That call had not been made to Kingston late last night, bolstering Hess-von Kruedener's hopes. She had spoken to her husband at 8 a.m. and was agonizingly hoping that he was all right. 

Hess-von Kruedener is a major with Princess Patricia's Light Infantry and was with a parachute squadron in Trenton. He's nine months into a one-year tour of duty with the United Nations' observer force that has been monitoring the ceasefire there. 

His base in Khiam had been fired upon by Israeli tanks earlier in the week, and Hess-von Kruedener said in an interview that personnel posted at the base had come under fire four times since he arrived. 

"We have on a daily basis had numerous occasions where our position has come under direct or indirect fire from both artillery and aerial bombing," he told CTV in an interview last Wednesday. "The closest artillery has landed within two meters of our position and the closest 1000-pound aerial bomb has landed 100 metres from our patrol base. This has not been deliberate targeting, but has rather been due to tactical necessity." 

In the same interview, he was referred to as the only Canadian manning the station. 

"I am serving with an Australian, Chinese, Finnish, Austrian, and Irish officers," he told CTV. "They come from various different backgrounds, levels of experience and services from within their militaries." 

Yesterday's bombardment drew immediate worldwide condemnation.
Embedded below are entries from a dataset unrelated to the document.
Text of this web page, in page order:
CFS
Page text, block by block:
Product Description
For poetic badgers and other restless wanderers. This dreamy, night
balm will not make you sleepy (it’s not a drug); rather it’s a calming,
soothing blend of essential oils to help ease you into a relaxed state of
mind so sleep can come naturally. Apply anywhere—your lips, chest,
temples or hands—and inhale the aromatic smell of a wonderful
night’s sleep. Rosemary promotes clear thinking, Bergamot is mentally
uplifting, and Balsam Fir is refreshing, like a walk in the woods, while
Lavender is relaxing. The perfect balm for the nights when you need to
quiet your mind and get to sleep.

UN chief Kofi Annan said Israel appeared to have struck the site, which was prominently marked and known to Israeli forces operating in the area, deliberately. 
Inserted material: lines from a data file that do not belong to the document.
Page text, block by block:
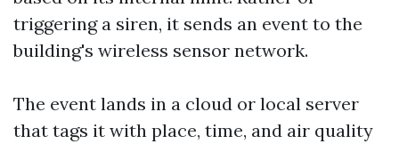
triggering a siren, it sends an event to the
building's wireless sensor network.
The event lands in a cloud or local server
that tags it with place, time, and air quality
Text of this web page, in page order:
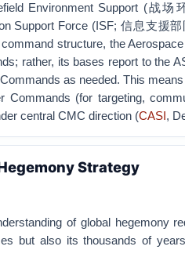
Environment Support (战
Support Force (ISF; 信息支援
structure, the
rather, its bases report to the
as needed. This
Commands (for targeting,
central CMC direction (CASI,
Strategy
of global hegemony
but also its thousands of
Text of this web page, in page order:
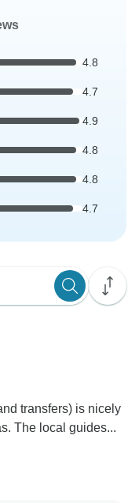
4.8
4.7
4.9
4.8
4.8
4.7
transfers) is nicely
The local guides...
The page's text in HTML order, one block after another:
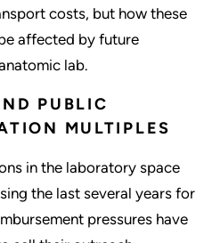
costs, but how these
affected by future
lab.
PUBLIC
MULTIPLES
in the laboratory space
the last several years for
pressures have

The bomb made a direct hit on the building and shelter of the observer post in the town of Khiam, which is near the eastern end of the border with Israel, said Milos Struger, spokesman for the UN peacekeeping force in Lebanon known as UNIFIL. 

Canada is not a member of UNIFIL but had Hess-von Kruedener and other officers posted there as part of the mission. 

The Department of National Defence in Ottawa had no comment last night except to say that it was following developments. 

Hess-von Kruedener was able to smile last night, saying she was sure her husband would be coming home and as the time dragged on had already made a promise on his behalf. 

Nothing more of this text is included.